Devign Vulnerability Detection - ML Baseline with Full Metrics and Visualizations
Complete working version with all imports and error handling
"""

import os
import csv
import sys
import numpy as np
import matplotlib.pyplot as plt
import seaborn as sns
from datasets import load_dataset
from sklearn.feature_extraction.text import CountVectorizer
from sklearn.model_selection import train_test_split
from sklearn.naive_bayes import MultinomialNB
from sklearn.linear_model import LogisticRegression
from sklearn.ensemble import RandomForestClassifier
from sklearn.metrics import (
    classification_report,
    accuracy_score,
    confusion_matrix,
    precision_recall_curve,
    average_precision_score
)
import xgboost as xgb

# Set plotting style
sns.set_style("whitegrid")
plt.rcParams['figure.figsize'] = (10, 6)
plt.rcParams['font.size'] = 12

# Configuration
TRAIN_SIZE = None  # None = use full dataset, or set to integer (e.g., 5000) for subset
MAX_FEATURES = 5000
TEST_SIZE = 0.2
RANDOM_STATE = 42
RESULTS_DIR = "ml_results_full_metrics"
PLOTS_DIR = "ml_plots"

# -----------------------------
# Step 1: Load Devign dataset
# -----------------------------
def load_data(train_size=TRAIN_SIZE):
    """Load and validate dataset"""
    try:
        print("Loading Devign dataset...")
        ds = load_dataset("DetectVul/devign")

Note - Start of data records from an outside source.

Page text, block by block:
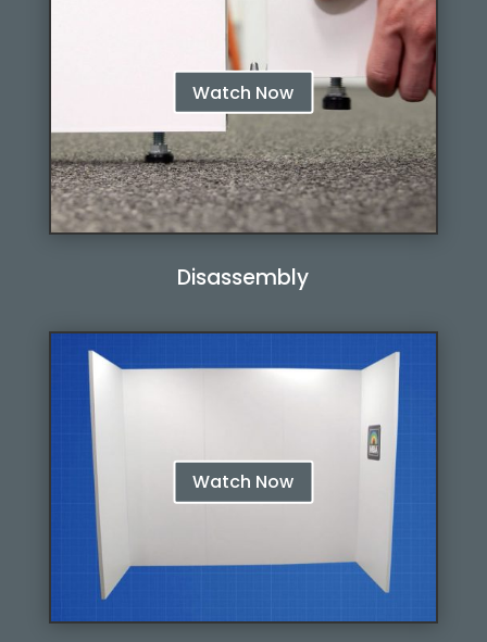
Watch Now
Disassembly
Watch Now
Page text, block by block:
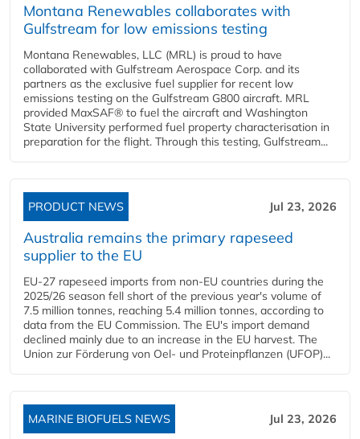
Montana Renewables collaborates with
Gulfstream for low emissions testing
Montana Renewables, LLC (MRL) is proud to have
collaborated with Gulfstream Aerospace Corp. and its
partners as the exclusive fuel supplier for recent low
emissions testing on the Gulfstream G800 aircraft. MRL
provided MaxSAF® to fuel the aircraft and Washington
State University performed fuel property characterisation in
preparation for the flight. Through this testing, Gulfstream...
PRODUCT NEWS Jul 23, 2026
Australia remains the primary rapeseed
supplier to the EU
EU-27 rapeseed imports from non-EU countries during the
2025/26 season fell short of the previous year's volume of
7.5 million tonnes, reaching 5.4 million tonnes, according to
data from the EU Commission. The EU's import demand
declined mainly due to an increase in the EU harvest. The
Union zur Förderung von Oel- und Proteinpflanzen (UFOP)...
MARINE BIOFUELS NEWS Jul 23, 2026
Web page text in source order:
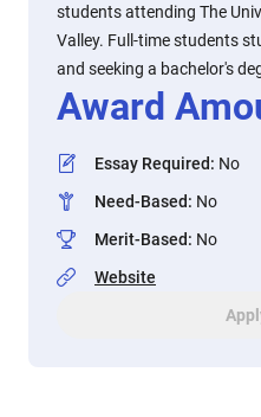
students attending The
Valley. Full-time students
and seeking a bachelor's
Award
Essay Required: No
Need-Based: No
Merit-Based: No
Website
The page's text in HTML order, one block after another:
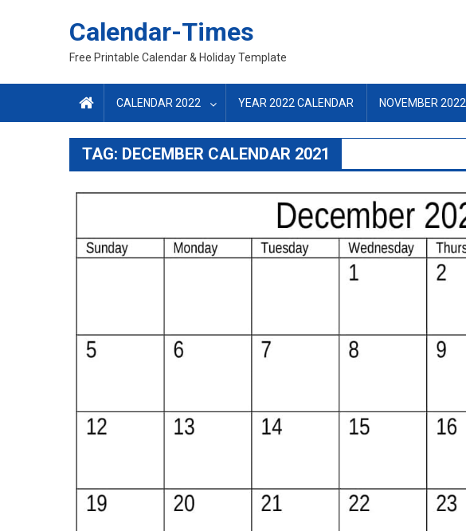
Calendar-Times
Free Printable Calendar & Holiday Template
CALENDAR 2022 YEAR 2022 CALENDAR NOVEMBER 2022
TAG: DECEMBER CALENDAR 2021
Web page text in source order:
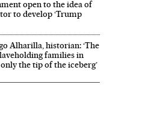
open to the idea of
to develop ‘Trump
Alharilla, historian: ‘The
families in
the tip of the iceberg’
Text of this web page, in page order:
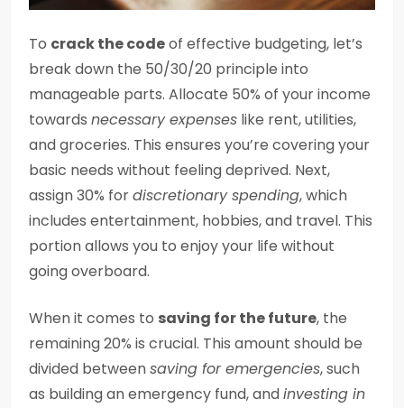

        # Determine how many samples to use
        available_samples = len(ds['train'])

        if train_size is None:
            train_size = available_samples
            print(f"Using FULL dataset: {train_size} samples")
        else:
            if available_samples < train_size:
                print(f"Warning: Only {available_samples} samples available, using all.")
                train_size = available_samples
            else:
                print(f"Using subset: {train_size} of {available_samples} samples")

        X_text = ds['train']['func'][:train_size]

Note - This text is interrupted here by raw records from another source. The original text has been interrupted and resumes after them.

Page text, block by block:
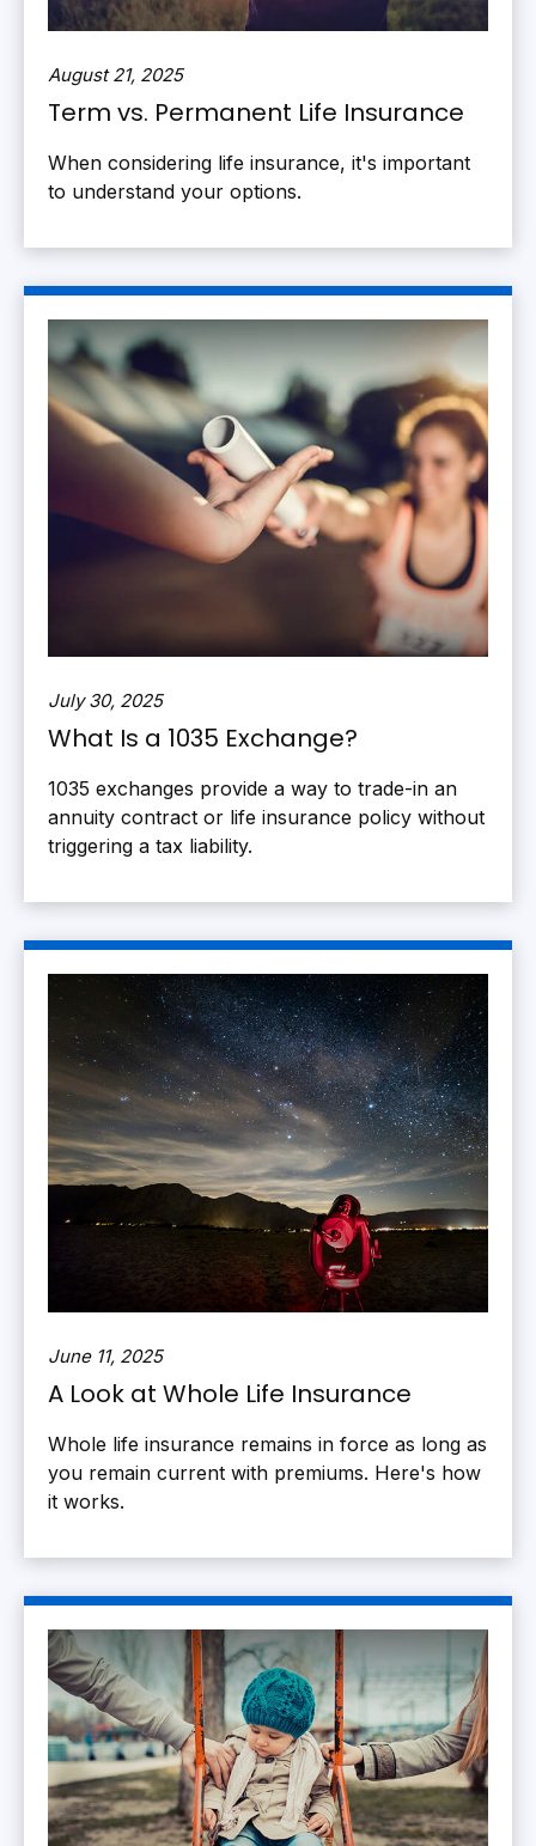
August 21, 2025
Term vs. Permanent Life Insurance
When considering life insurance, it's important
to understand your options.
July 30, 2025
What Is a 1035 Exchange?
1035 exchanges provide a way to trade-in an
annuity contract or life insurance policy without
triggering a tax liability.
June 11, 2025
A Look at Whole Life Insurance
Whole life insurance remains in force as long as
you remain current with premiums. Here's how
it works.
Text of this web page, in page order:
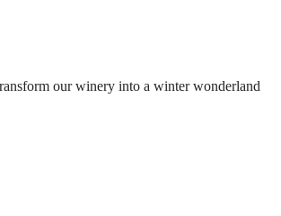
our winery into a winter wonderland
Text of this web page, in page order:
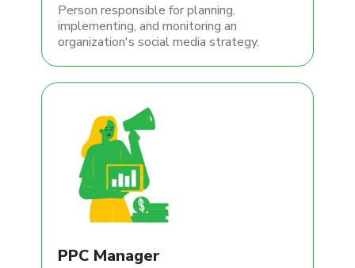
Person responsible for planning,
implementing, and monitoring an
organization's social media strategy.
PPC Manager

        # Handle label field - it might be 'label' or 'target'
        if 'target' in ds['train'].column_names:
            y = ds['train']['target'][:train_size]
        else:
            y = ds['train']['label'][:train_size]

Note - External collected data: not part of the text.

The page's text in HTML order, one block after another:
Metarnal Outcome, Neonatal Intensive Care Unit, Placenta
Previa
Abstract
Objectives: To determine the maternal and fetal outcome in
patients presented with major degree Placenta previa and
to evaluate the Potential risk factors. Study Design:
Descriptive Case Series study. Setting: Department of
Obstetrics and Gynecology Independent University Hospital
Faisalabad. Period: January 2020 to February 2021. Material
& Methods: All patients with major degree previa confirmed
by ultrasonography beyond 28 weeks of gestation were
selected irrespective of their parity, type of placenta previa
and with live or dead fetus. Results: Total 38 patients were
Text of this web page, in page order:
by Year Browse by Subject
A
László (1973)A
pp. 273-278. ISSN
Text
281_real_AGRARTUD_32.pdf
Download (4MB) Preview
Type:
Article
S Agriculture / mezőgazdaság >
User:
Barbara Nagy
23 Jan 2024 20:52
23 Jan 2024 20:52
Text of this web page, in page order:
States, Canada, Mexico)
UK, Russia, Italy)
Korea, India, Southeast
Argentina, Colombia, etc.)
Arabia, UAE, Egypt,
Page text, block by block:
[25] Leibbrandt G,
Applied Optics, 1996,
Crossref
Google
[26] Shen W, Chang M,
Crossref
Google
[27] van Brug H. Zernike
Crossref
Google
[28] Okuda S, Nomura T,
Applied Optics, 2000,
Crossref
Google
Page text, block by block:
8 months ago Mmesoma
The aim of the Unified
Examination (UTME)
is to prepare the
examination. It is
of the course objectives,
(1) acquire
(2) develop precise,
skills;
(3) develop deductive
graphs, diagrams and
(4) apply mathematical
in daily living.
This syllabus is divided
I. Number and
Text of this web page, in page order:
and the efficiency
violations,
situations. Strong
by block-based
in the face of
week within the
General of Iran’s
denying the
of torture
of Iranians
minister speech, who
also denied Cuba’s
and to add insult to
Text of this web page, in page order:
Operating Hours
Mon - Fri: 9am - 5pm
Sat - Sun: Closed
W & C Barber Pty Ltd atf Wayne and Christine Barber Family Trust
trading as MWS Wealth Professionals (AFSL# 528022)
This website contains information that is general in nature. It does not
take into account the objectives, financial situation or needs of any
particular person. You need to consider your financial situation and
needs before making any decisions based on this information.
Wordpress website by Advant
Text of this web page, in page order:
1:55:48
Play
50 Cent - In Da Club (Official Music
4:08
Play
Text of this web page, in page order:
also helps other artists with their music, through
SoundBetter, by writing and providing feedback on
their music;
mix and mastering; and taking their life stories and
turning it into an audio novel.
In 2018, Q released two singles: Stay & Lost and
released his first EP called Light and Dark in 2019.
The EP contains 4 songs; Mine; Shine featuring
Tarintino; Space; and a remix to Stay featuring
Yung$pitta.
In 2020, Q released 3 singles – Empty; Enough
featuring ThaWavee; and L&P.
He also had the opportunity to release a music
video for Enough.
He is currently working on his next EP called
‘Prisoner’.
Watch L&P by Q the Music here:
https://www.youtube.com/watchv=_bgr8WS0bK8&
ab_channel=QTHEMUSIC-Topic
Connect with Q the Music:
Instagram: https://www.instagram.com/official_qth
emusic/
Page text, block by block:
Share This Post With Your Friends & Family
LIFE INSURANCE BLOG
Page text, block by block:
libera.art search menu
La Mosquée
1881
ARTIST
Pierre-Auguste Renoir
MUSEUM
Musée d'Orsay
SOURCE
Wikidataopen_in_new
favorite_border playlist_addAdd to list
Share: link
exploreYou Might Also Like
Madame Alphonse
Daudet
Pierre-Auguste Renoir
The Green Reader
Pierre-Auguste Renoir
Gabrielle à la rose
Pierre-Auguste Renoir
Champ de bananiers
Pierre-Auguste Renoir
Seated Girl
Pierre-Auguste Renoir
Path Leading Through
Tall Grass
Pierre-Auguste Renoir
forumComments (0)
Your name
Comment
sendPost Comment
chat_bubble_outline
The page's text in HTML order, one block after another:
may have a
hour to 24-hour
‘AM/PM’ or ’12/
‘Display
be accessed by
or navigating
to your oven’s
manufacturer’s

        # Convert labels if they're lists
        if isinstance(y[0], list):
            y = [label[0] if isinstance(label, list) else label for label in y]

        # Convert to standard Python types
        y = [int(label) for label in y]

        # Validate we have both classes
        unique_labels = set(y)
        if len(unique_labels) < 2:
            raise ValueError(f"Dataset only contains one class: {unique_labels}")

        print(f"Loaded {train_size} samples with {len(unique_labels)} classes")
        return X_text, y

    except Exception as e:
        print(f"Error loading dataset: {e}")
        import traceback
        traceback.print_exc()
        sys.exit(1)

# -----------------------------
# Step 2: Convert code to features
# -----------------------------
def vectorize_data(X_text, max_features=MAX_FEATURES):
    """Convert text to feature vectors"""
    try:
        print("Vectorizing code...")
        vectorizer = CountVectorizer(token_pattern=r'\b\w+\b', max_features=max_features)
        X = vectorizer.fit_transform(X_text)
        print(f"Feature matrix shape: {X.shape}")
        return X, vectorizer
    except Exception as e:
        print(f"Error during vectorization: {e}")
        import traceback
        traceback.print_exc()
        sys.exit(1)

# -----------------------------
# Step 3: Define ML models
# -----------------------------
def get_models():
    """Return dictionary of ML models (SVM excluded for memory efficiency)"""
    return {
        "Naive_Bayes": MultinomialNB(),
        "Logistic_Regression": LogisticRegression(max_iter=1000, random_state=RANDOM_STATE),
        "Random_Forest": RandomForestClassifier(n_estimators=50, random_state=RANDOM_STATE, n_jobs=-1),
        "XGBoost": xgb.XGBClassifier(eval_metric='logloss', random_state=RANDOM_STATE, use_label_encoder=False)
    }

# -----------------------------
# Step 4: Calculate metrics
# -----------------------------
def calculate_metrics(y_test, y_pred, y_pred_proba=None):
    """Calculate all classification metrics"""
    acc = accuracy_score(y_test, y_pred)
    report_dict = classification_report(y_test, y_pred, output_dict=True, zero_division=0)

    # Confusion matrix
    cm = confusion_matrix(y_test, y_pred)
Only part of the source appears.